Scan the entries below and extract each line with the word "digital" in it.
=== Exercise material ===
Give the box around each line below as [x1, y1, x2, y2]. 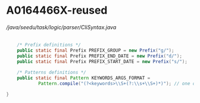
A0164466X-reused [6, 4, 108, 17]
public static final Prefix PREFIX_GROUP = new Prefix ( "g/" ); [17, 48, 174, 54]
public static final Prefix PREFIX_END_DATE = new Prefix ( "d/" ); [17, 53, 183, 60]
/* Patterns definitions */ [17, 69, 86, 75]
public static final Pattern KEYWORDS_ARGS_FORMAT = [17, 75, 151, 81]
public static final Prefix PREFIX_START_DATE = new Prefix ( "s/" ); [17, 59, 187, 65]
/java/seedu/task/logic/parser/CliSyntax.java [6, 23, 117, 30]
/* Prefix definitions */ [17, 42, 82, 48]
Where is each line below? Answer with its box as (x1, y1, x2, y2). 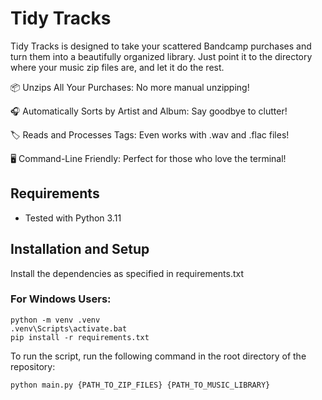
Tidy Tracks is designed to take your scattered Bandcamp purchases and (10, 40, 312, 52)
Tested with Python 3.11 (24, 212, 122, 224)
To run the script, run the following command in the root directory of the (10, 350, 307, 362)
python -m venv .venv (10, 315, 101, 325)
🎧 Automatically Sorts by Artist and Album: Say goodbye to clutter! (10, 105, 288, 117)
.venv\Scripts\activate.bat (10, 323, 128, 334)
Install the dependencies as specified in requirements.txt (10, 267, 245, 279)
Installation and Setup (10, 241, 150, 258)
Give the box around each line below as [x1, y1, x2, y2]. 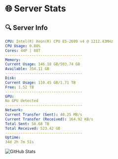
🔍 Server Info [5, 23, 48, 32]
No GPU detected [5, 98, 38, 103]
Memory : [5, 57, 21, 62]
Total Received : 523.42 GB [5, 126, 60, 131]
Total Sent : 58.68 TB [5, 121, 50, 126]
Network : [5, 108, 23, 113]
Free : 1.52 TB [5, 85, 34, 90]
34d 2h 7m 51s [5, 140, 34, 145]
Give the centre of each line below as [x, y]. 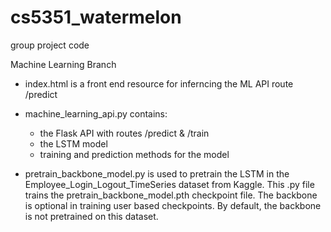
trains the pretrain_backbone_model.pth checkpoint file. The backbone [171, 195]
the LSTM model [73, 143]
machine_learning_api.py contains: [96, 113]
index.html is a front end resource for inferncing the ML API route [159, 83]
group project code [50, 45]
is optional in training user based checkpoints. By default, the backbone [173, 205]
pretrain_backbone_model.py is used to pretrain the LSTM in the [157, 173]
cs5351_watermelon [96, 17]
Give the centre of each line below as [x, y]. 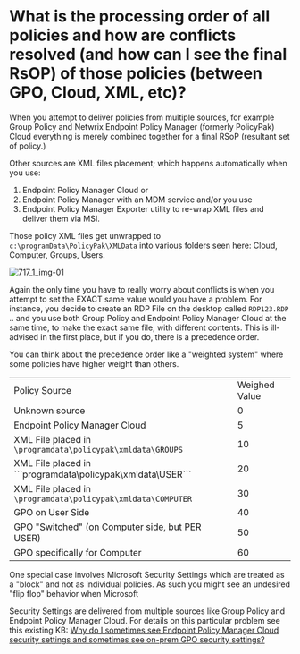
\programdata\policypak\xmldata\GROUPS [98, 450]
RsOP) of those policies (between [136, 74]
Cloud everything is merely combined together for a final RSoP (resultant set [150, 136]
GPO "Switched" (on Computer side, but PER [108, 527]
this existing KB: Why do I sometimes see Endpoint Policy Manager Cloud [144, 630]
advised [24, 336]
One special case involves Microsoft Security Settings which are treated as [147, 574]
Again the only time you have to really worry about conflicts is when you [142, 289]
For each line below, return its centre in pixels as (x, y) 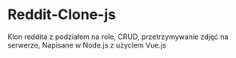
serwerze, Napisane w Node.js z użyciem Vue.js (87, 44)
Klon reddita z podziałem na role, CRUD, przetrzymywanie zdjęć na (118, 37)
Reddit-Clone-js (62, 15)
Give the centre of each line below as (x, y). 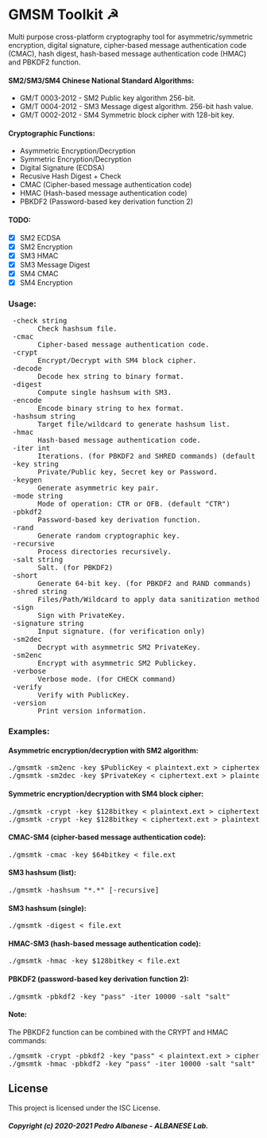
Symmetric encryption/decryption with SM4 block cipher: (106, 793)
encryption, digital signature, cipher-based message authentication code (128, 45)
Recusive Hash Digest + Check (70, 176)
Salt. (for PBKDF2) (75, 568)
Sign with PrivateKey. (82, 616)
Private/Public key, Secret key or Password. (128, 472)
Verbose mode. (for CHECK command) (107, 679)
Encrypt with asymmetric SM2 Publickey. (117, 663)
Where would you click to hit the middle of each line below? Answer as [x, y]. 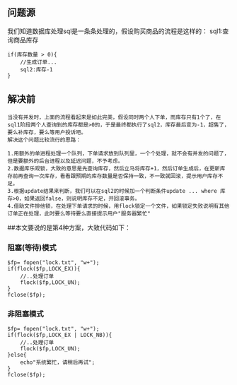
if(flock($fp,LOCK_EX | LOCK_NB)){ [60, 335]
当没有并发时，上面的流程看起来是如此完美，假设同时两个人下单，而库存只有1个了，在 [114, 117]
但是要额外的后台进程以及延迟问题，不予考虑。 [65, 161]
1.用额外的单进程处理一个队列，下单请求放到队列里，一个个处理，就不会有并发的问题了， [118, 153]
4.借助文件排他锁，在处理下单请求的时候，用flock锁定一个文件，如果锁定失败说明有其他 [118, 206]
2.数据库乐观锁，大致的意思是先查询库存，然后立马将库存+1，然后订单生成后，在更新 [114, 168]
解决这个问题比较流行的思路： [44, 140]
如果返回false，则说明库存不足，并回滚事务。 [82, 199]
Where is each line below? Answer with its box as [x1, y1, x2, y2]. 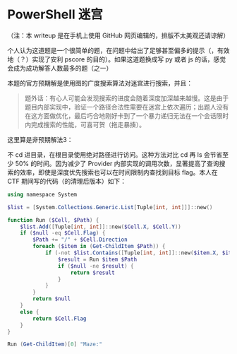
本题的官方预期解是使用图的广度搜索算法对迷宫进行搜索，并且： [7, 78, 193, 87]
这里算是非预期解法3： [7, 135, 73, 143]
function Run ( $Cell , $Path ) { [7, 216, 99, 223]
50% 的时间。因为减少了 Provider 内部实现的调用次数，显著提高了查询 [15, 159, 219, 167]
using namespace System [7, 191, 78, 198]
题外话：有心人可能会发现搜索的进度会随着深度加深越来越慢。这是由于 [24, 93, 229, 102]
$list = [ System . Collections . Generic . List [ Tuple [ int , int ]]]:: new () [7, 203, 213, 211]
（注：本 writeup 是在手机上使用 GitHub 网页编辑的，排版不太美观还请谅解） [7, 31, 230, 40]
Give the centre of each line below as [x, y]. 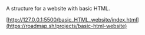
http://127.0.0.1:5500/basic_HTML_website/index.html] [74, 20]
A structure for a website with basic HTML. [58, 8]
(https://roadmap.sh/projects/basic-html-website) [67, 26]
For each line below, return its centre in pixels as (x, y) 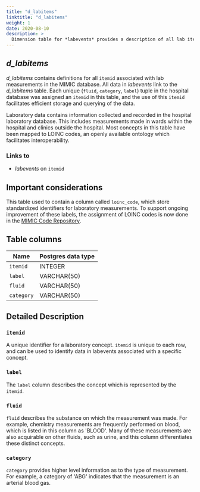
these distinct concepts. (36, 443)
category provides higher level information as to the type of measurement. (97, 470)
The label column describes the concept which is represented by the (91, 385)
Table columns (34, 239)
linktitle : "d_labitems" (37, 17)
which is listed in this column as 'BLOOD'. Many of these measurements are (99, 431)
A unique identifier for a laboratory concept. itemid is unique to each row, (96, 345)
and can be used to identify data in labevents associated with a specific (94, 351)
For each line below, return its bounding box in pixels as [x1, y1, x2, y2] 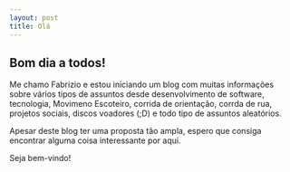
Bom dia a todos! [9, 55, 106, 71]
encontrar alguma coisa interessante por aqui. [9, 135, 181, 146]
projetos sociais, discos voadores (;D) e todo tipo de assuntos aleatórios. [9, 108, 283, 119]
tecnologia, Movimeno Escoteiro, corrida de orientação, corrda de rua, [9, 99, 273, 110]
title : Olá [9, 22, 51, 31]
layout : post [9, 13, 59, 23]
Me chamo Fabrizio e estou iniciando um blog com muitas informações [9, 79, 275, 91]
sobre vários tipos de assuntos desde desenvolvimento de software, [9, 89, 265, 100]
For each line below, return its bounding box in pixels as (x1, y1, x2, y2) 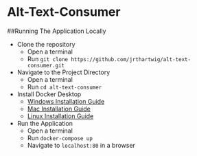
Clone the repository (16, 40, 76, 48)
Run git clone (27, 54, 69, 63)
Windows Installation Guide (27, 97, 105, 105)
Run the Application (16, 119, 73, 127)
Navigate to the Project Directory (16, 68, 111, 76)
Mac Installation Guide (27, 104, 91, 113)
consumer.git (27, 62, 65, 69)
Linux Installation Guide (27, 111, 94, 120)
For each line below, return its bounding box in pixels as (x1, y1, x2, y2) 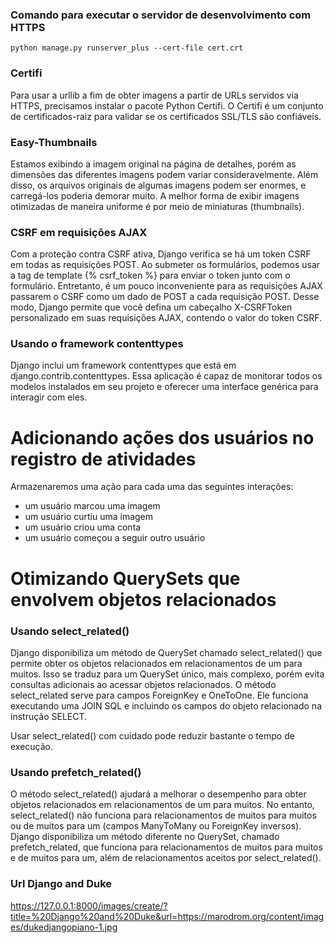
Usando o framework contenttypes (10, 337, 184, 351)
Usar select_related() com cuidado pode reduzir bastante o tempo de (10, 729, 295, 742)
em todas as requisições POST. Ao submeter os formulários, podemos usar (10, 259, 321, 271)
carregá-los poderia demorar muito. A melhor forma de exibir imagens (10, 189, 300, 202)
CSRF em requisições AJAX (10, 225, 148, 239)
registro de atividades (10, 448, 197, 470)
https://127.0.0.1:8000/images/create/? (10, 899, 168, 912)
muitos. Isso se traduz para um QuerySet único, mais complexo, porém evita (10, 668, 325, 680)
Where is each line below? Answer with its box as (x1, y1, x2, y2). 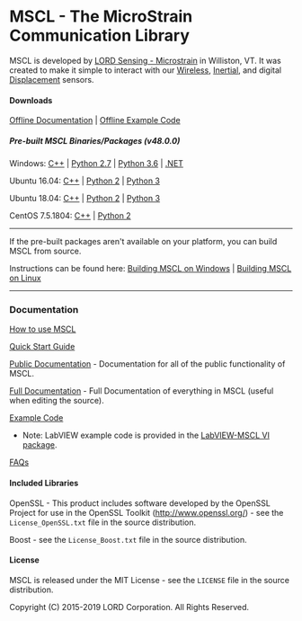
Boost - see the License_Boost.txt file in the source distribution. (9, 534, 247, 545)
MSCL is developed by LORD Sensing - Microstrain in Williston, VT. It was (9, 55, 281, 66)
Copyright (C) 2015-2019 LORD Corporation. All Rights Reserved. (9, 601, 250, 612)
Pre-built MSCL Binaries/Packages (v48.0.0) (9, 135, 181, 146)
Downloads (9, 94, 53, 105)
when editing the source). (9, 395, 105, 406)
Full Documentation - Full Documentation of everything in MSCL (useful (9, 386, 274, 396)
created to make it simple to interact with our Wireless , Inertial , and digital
===
→ Answer section
encryption, digital signature, cipher-based message authentication code (128, 45)
created to make it simple to interact with our Wireless , Inertial , and digital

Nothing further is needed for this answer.